Task brief
Copy each line below that contains "image".

Records for processing

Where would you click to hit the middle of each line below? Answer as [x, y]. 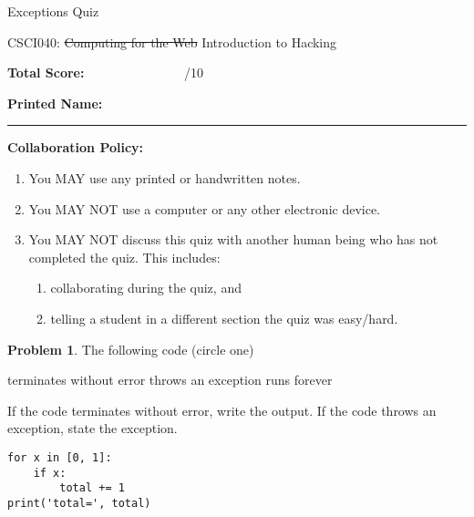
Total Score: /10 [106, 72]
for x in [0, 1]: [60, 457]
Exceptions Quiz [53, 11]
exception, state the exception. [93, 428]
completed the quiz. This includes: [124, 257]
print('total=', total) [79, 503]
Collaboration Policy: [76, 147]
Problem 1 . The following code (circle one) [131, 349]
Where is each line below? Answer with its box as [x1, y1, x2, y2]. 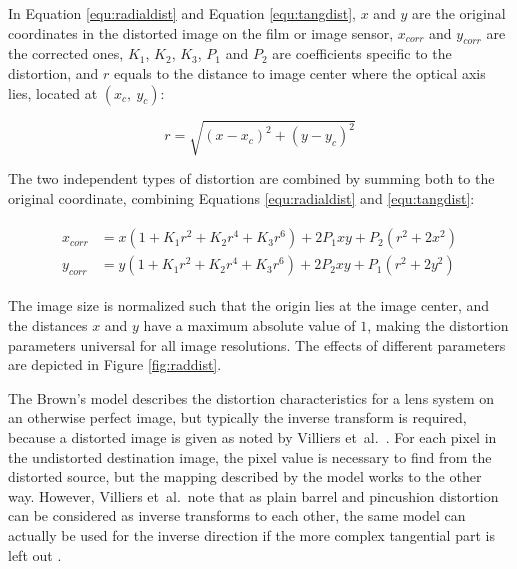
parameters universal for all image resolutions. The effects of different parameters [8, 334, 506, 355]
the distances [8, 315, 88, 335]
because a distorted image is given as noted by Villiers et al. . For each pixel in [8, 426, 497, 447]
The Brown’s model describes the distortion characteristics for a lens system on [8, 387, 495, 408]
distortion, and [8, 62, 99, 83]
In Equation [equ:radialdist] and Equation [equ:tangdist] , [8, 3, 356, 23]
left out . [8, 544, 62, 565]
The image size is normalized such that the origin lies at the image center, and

Task answer
parameters universal for all image resolutions. The effects of different parameters [8, 334, 506, 355]
because a distorted image is given as noted by Villiers et al. . For each pixel in [8, 426, 497, 447]
The image size is normalized such that the origin lies at the image center, and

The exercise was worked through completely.